Experiments in Named Page Finding and Arabic Retrieval with Hummingbird SearchServer™ at TREC 2002

Stephen Tomlinson. In E. M. Voorhees and Lori P. Buckland, editors, Proceedings of the Eleventh Text REtrieval Conference (TREC 2002). Gaithersburg, Maryland, November 2002. NIST Special Publication 500-251.

Abstract

Hummingbird participated in the named page finding task of the TREC 2002 Web Track (find the named page in 18GB from the .GOV domain) and the monolingual Arabic topic relevance task of the TREC 2002 Cross-Language Track (find all relevant documents in 869MB of Arabic news data). In the named page finding task, SearchServer returned the named page in the first 10 rows for more than 80% of the 150 queries. Searching the full document content produced mean reciprocal rank (MRR) scores more than 20 points higher than just searching particular HTML properties (such as the Title), but enhancing a content search with a little extra weight for HTML properties further increased MRR by 6 points (with standard error of just 2 points).
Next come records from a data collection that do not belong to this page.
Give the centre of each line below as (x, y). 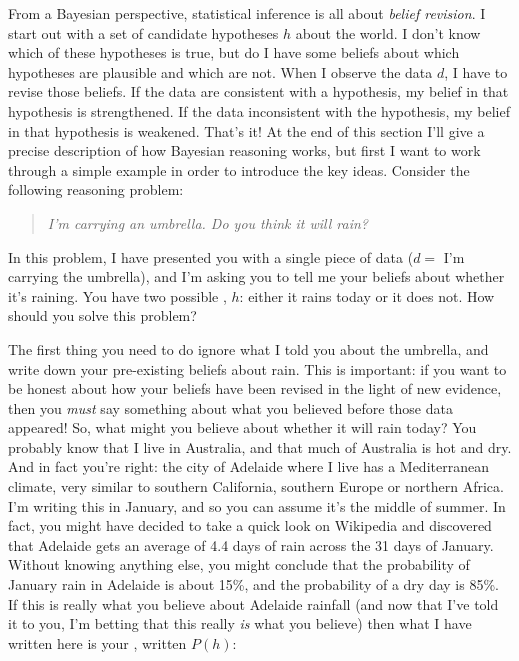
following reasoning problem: (96, 189)
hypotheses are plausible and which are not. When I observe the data (220, 71)
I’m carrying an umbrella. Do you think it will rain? (207, 222)
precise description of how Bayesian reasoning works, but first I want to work (244, 150)
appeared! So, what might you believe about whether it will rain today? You (242, 427)
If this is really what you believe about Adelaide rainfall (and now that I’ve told (253, 603)
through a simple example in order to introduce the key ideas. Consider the (239, 169)
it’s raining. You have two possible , (117, 295)
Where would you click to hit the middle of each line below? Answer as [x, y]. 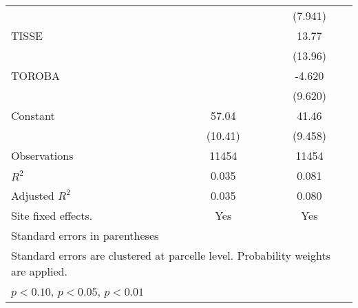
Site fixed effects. [52, 215]
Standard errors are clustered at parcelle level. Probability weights [171, 255]
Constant [33, 115]
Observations [42, 155]
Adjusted [33, 195]
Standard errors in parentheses [85, 235]
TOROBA [36, 75]
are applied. [39, 271]
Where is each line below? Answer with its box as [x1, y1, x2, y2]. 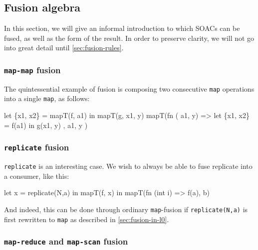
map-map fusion [4, 63, 61, 76]
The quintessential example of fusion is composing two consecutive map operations [4, 83, 255, 94]
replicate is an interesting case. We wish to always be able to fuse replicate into [4, 161, 253, 171]
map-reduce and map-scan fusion [4, 235, 128, 248]
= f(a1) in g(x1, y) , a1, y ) [4, 120, 88, 130]
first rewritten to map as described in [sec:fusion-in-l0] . [4, 214, 169, 224]
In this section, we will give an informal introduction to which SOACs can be [4, 23, 240, 33]
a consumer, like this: [4, 170, 69, 181]
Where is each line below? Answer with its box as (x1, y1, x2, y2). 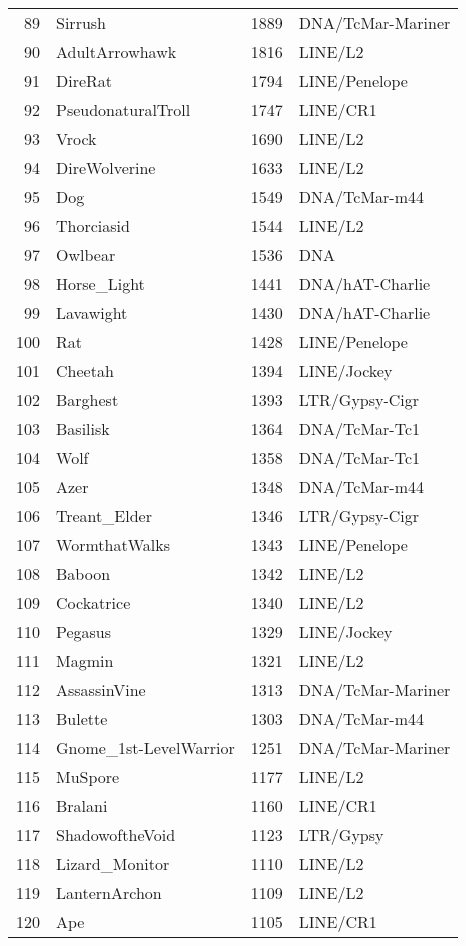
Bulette (56, 707, 108, 730)
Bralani (56, 794, 108, 817)
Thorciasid (56, 214, 130, 237)
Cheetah (56, 359, 114, 382)
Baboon (56, 562, 111, 585)
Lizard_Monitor (56, 852, 170, 875)
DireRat (56, 69, 113, 92)
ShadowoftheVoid (56, 823, 176, 846)
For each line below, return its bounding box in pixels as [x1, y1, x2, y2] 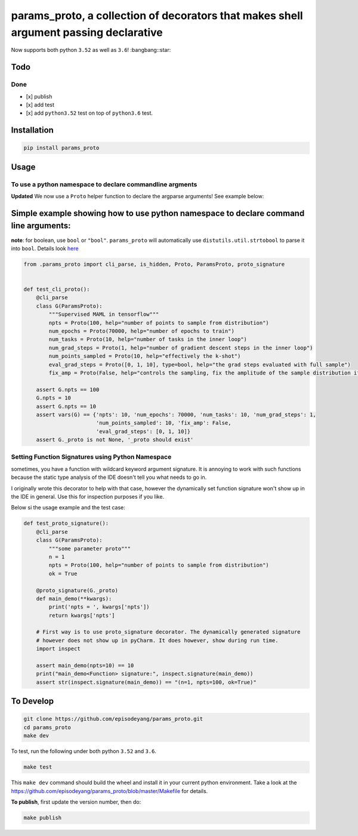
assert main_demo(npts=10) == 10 [36, 662, 134, 669]
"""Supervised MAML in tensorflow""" [48, 311, 159, 318]
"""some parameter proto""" [48, 545, 131, 552]
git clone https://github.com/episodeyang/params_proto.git [23, 715, 203, 723]
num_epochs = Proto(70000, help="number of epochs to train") [48, 328, 235, 334]
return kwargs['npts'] [48, 612, 116, 619]
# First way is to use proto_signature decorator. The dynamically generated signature [36, 629, 301, 635]
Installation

Treating queries as phrases was not found to help significantly (on average), but document length normalization increased MRR by more than 20 points. For Arabic topic relevance, light algorithmic stemming increased mean average precision (MAP) by 5 points, use of Arabic stop words increased MAP by 1 point, and query expansion from blind feedback increased MAP by 3 points.

Full Paper

Related Information


Last Updated: 2003 Aug 30

Comments are welcome at comments@stephent.com.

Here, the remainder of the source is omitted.